Dataset items:
# # #

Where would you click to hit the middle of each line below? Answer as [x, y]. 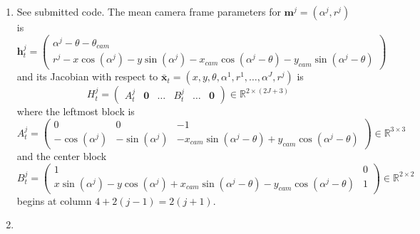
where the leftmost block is [76, 111]
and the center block [62, 155]
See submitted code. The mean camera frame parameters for [149, 11]
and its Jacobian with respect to [87, 76]
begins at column [54, 200]
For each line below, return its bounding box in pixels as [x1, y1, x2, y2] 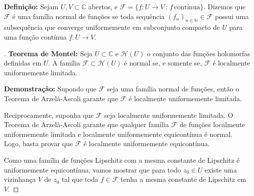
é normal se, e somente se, [124, 58, 202, 68]
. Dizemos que [203, 1, 246, 11]
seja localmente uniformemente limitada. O [104, 109, 233, 120]
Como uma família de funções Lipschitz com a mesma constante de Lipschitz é [4, 154, 240, 165]
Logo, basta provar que [4, 138, 73, 149]
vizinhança [4, 174, 36, 184]
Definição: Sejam [4, 1, 59, 11]
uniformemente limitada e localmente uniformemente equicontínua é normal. [4, 129, 233, 139]
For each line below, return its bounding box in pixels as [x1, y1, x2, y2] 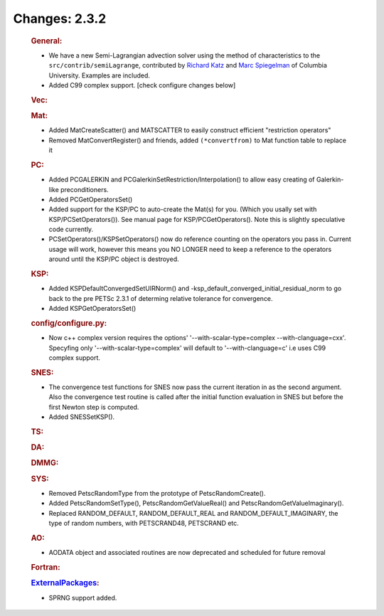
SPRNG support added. [48, 593, 117, 602]
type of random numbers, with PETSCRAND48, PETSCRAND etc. [48, 519, 240, 528]
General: [31, 36, 63, 46]
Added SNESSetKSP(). [48, 413, 115, 421]
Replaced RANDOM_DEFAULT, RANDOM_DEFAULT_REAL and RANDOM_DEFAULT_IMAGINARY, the [48, 509, 338, 517]
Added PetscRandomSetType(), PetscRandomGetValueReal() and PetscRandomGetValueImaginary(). [48, 499, 344, 508]
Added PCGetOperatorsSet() [48, 195, 133, 203]
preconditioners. [60, 185, 110, 193]
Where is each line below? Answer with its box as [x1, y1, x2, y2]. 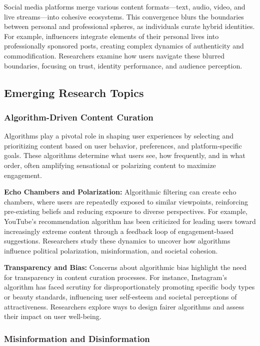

# # #

Work task:
Only the lines from the line with "where the leftmost block is [76, 111]" to the end of the records should be repeated, exactly and without pictures.

Output below:
where the leftmost block is [76, 111]
and the center block [62, 155]
See submitted code. The mean camera frame parameters for [149, 11]
and its Jacobian with respect to [87, 76]
begins at column [54, 200]
For each line below, return its bounding box in pixels as [x1, y1, x2, y2] 
é normal se, e somente se, [124, 58, 202, 68]
. Dizemos que [203, 1, 246, 11]
seja localmente uniformemente limitada. O [104, 109, 233, 120]
Como uma família de funções Lipschitz com a mesma constante de Lipschitz é [4, 154, 240, 165]
Logo, basta provar que [4, 138, 73, 149]
vizinhança [4, 174, 36, 184]
Definição: Sejam [4, 1, 59, 11]
uniformemente limitada e localmente uniformemente equicontínua é normal. [4, 129, 233, 139]
For each line below, return its bounding box in pixels as [x1, y1, x2, y2] 
SPRNG support added. [48, 593, 117, 602]
type of random numbers, with PETSCRAND48, PETSCRAND etc. [48, 519, 240, 528]
General: [31, 36, 63, 46]
Added SNESSetKSP(). [48, 413, 115, 421]
Replaced RANDOM_DEFAULT, RANDOM_DEFAULT_REAL and RANDOM_DEFAULT_IMAGINARY, the [48, 509, 338, 517]
Added PetscRandomSetType(), PetscRandomGetValueReal() and PetscRandomGetValueImaginary(). [48, 499, 344, 508]
Added PCGetOperatorsSet() [48, 195, 133, 203]
preconditioners. [60, 185, 110, 193]
Where is each line below? Answer with its box as [x1, y1, x2, y2]. 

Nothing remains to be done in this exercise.